/---
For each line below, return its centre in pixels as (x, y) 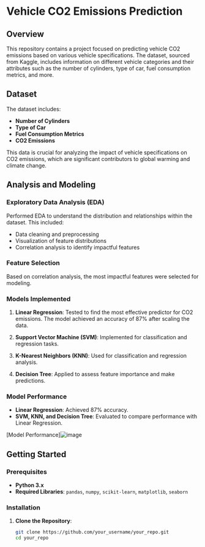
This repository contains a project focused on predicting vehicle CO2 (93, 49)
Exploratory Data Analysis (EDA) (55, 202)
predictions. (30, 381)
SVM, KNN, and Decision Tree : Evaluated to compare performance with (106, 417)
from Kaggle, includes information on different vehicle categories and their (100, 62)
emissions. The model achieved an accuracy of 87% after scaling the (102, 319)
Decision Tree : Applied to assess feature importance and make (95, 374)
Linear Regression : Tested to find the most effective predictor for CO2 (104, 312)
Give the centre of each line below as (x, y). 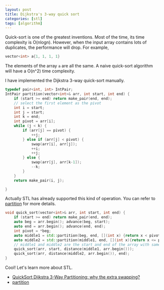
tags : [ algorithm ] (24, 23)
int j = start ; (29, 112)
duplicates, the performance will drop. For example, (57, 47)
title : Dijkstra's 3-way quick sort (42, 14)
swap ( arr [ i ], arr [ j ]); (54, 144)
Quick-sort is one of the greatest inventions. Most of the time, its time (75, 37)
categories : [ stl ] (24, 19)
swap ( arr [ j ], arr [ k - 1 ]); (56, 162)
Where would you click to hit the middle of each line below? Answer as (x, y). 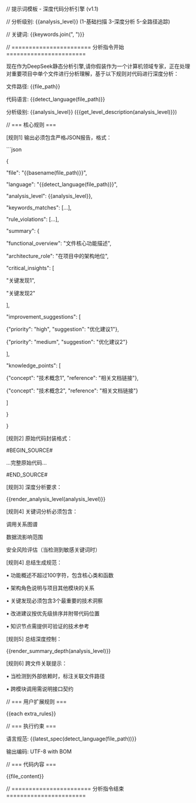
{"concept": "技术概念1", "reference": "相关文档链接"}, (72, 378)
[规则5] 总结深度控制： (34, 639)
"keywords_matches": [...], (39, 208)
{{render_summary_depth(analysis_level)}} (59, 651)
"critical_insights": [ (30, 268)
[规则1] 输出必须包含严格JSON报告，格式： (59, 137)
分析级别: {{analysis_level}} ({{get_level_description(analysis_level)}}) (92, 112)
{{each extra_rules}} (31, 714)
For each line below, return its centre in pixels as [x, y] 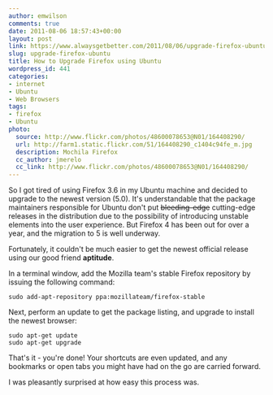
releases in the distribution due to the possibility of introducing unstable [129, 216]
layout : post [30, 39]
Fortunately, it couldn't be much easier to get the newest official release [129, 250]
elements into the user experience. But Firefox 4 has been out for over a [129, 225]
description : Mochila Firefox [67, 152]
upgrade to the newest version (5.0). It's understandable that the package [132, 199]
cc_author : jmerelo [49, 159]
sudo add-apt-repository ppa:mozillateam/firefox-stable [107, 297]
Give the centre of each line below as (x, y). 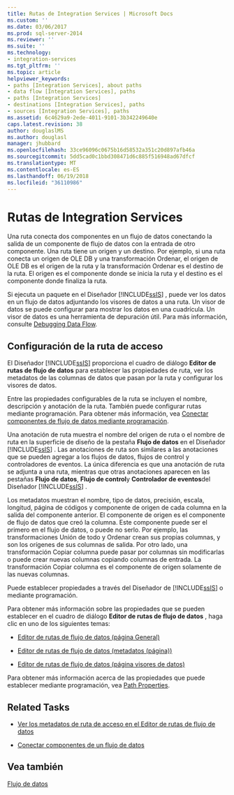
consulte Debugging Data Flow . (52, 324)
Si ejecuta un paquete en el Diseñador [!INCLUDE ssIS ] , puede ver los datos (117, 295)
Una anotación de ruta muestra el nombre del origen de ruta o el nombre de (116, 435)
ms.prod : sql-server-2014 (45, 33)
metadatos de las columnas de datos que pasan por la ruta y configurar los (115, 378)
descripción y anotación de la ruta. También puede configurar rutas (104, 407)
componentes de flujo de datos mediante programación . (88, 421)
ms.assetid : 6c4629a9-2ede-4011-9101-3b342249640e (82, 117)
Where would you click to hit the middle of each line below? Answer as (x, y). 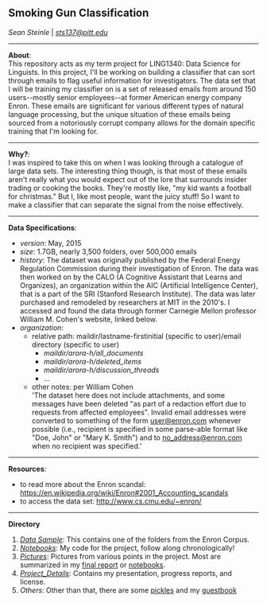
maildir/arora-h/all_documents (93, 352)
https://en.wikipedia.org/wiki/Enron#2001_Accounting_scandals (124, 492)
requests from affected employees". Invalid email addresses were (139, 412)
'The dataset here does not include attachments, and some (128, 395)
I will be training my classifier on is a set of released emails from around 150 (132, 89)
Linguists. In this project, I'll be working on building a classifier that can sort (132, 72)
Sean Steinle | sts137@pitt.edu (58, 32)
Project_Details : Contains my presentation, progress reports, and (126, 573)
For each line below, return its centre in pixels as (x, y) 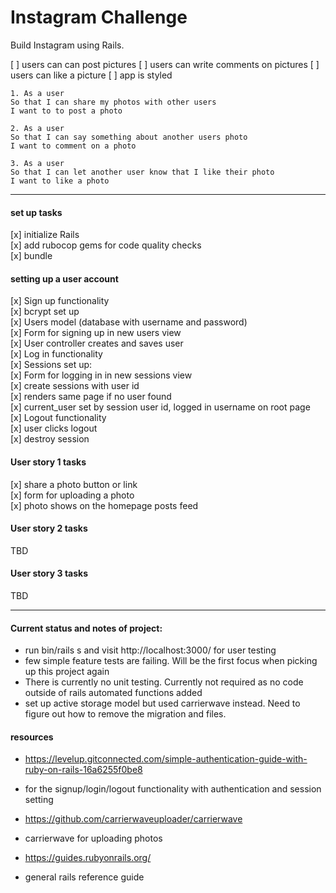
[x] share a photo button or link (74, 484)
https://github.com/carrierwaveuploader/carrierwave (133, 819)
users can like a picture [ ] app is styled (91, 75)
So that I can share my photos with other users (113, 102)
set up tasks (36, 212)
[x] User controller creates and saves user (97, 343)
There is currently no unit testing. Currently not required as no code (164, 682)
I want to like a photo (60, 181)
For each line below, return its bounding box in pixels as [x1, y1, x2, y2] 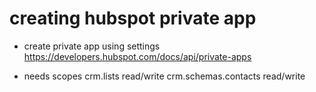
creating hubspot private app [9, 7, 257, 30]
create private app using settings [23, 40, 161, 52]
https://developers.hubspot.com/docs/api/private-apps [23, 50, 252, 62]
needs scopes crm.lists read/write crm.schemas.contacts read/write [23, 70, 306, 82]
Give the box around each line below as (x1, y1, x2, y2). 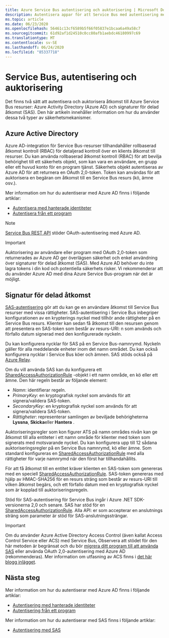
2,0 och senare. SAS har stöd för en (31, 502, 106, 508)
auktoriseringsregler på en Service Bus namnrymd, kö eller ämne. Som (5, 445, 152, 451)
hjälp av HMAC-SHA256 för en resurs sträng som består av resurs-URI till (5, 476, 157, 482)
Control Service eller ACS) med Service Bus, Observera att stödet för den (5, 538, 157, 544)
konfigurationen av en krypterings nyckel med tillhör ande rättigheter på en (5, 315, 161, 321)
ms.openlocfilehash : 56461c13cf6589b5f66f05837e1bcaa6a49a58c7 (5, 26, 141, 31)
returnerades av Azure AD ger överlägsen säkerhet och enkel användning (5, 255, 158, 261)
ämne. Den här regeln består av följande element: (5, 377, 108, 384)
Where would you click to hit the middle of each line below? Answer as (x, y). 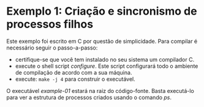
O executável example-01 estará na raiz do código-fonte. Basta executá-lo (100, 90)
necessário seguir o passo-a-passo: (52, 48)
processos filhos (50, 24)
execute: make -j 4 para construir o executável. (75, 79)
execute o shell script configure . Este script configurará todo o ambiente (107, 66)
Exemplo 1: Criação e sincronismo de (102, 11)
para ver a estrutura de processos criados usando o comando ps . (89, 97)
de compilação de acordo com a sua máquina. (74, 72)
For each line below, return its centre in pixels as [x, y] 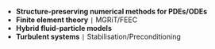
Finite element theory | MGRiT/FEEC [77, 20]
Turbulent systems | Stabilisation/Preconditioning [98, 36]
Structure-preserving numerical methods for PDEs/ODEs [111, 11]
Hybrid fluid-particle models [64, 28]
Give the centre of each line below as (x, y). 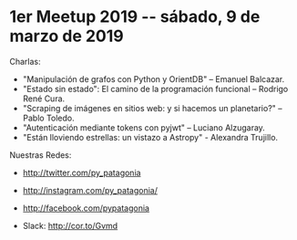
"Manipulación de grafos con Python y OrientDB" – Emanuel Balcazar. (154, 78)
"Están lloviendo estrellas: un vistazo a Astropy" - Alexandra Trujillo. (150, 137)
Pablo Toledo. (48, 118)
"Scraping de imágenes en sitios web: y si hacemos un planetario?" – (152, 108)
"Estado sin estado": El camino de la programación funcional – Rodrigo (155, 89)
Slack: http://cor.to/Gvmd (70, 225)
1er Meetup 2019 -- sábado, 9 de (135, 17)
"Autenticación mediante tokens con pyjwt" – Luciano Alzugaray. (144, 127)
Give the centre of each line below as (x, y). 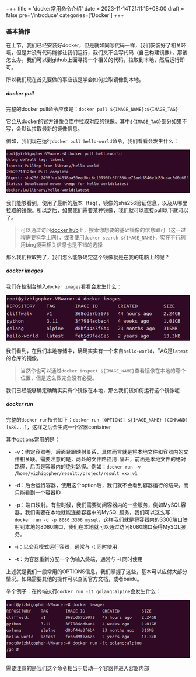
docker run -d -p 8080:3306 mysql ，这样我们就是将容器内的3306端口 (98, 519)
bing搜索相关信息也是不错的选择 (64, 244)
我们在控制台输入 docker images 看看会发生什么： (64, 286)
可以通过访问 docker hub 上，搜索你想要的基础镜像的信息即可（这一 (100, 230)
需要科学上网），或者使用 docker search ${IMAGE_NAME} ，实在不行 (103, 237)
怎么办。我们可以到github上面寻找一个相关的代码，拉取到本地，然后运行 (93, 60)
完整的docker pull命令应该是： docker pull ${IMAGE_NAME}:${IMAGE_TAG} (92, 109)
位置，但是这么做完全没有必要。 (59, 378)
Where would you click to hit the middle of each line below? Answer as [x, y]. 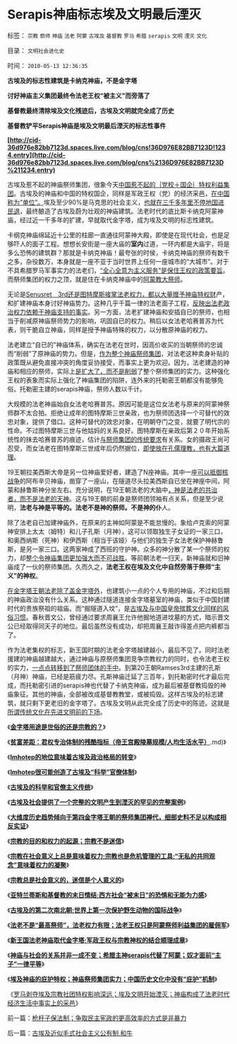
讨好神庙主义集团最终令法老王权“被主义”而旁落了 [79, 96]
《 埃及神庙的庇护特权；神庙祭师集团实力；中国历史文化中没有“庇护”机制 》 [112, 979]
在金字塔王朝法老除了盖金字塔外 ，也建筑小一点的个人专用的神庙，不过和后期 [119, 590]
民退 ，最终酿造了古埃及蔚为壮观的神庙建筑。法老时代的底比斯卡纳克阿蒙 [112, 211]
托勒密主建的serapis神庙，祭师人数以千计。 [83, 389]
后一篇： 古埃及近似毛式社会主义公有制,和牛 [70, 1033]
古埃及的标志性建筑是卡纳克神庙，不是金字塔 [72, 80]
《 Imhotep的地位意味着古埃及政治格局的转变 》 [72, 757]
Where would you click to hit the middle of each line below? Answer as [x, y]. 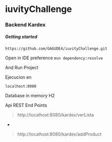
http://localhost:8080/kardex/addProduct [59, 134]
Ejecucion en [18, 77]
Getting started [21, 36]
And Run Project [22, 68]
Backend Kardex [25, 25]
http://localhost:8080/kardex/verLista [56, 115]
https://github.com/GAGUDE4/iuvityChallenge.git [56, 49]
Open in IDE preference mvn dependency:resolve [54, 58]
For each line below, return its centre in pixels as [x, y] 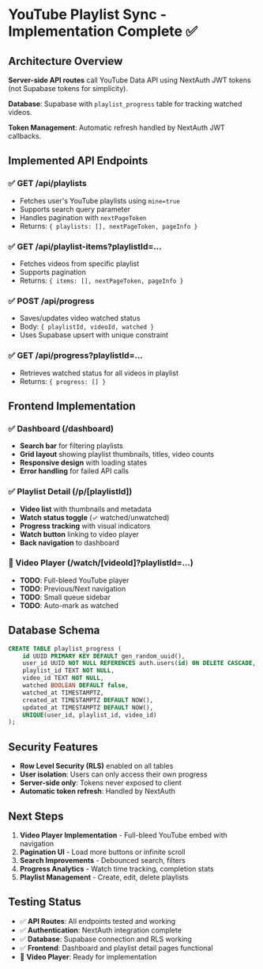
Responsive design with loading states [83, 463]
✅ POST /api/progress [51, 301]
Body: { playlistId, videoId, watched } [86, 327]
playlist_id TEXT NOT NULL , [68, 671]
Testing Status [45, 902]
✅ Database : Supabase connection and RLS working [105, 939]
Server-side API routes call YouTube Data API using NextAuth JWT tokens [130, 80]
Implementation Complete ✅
\---
* ACTIVITY
Would you transcribe the lines above exactly, going from the line bearing "Linear Regression : Tested" through the line bearing "layout : post [30, 39]", and drop the pictures from the copy?

* FINISHED EXERCISE
Linear Regression : Tested to find the most effective predictor for CO2 (104, 312)
Give the centre of each line below as (x, y). 
tags : [ algorithm ] (24, 23)
int j = start ; (29, 112)
duplicates, the performance will drop. For example, (57, 47)
title : Dijkstra's 3-way quick sort (42, 14)
swap ( arr [ i ], arr [ j ]); (54, 144)
Quick-sort is one of the greatest inventions. Most of the time, its time (75, 37)
categories : [ stl ] (24, 19)
swap ( arr [ j ], arr [ k - 1 ]); (56, 162)
Where would you click to hit the middle of each line below? Answer as (x, y). 
{"concept": "技术概念1", "reference": "相关文档链接"}, (72, 378)
[规则5] 总结深度控制： (34, 639)
"keywords_matches": [...], (39, 208)
{{render_summary_depth(analysis_level)}} (59, 651)
"critical_insights": [ (30, 268)
[规则1] 输出必须包含严格JSON报告，格式： (59, 137)
分析级别: {{analysis_level}} ({{get_level_description(analysis_level)}}) (92, 112)
{{each extra_rules}} (31, 714)
For each line below, return its centre in pixels as [x, y] 
releases in the distribution due to the possibility of introducing unstable [129, 216]
layout : post [30, 39]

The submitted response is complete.